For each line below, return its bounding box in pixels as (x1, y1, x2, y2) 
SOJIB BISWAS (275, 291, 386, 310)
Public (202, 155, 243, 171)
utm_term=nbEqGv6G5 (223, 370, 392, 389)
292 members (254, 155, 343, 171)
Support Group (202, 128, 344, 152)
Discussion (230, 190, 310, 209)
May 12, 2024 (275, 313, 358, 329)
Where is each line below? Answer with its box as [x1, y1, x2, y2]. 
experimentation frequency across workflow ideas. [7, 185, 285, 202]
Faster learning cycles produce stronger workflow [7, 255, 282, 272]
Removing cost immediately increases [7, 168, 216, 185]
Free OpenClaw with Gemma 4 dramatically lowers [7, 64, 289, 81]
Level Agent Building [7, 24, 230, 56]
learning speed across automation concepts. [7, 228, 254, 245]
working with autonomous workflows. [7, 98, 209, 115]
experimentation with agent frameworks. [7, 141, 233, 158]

* * *

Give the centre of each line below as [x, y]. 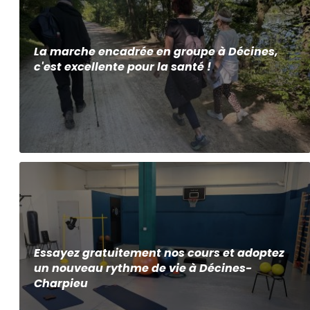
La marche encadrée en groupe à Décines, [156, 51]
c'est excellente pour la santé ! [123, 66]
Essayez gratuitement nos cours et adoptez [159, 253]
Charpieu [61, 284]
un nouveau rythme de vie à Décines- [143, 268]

## WHAT IS NEEDED
Beginning with the line that has "SOJIB BISWAS (275, 291, 386, 310)" and ending with the line that has "experimentation with agent", set down the lines above exactly and include no others.

## EXERCISE SOLUTION
SOJIB BISWAS (275, 291, 386, 310)
Public (202, 155, 243, 171)
utm_term=nbEqGv6G5 (223, 370, 392, 389)
292 members (254, 155, 343, 171)
Support Group (202, 128, 344, 152)
Discussion (230, 190, 310, 209)
May 12, 2024 (275, 313, 358, 329)
Where is each line below? Answer with its box as [x1, y1, x2, y2]. 
experimentation frequency across workflow ideas. [7, 185, 285, 202]
Faster learning cycles produce stronger workflow [7, 255, 282, 272]
Removing cost immediately increases [7, 168, 216, 185]
Free OpenClaw with Gemma 4 dramatically lowers [7, 64, 289, 81]
Level Agent Building [7, 24, 230, 56]
learning speed across automation concepts. [7, 228, 254, 245]
working with autonomous workflows. [7, 98, 209, 115]
experimentation with agent frameworks. [7, 141, 233, 158]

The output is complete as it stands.